Copy each line that contains the string "GIIAS", taking them from the material.

______________________________

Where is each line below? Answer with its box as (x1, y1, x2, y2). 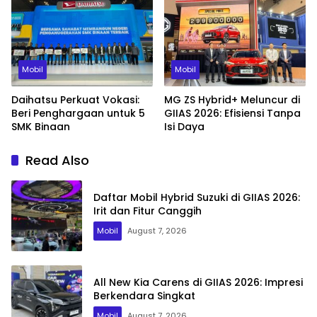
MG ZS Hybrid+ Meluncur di (164, 93, 300, 108)
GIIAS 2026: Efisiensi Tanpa (164, 106, 301, 121)
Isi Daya (164, 120, 204, 134)
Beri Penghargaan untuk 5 (11, 106, 145, 121)
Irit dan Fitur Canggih (93, 204, 202, 219)
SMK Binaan (11, 120, 70, 134)
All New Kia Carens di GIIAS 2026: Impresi (93, 275, 303, 290)
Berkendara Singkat (93, 289, 195, 304)

______________________________

• Exercise output:
GIIAS 2026: Efisiensi Tanpa (164, 106, 301, 121)
All New Kia Carens di GIIAS 2026: Impresi (93, 275, 303, 290)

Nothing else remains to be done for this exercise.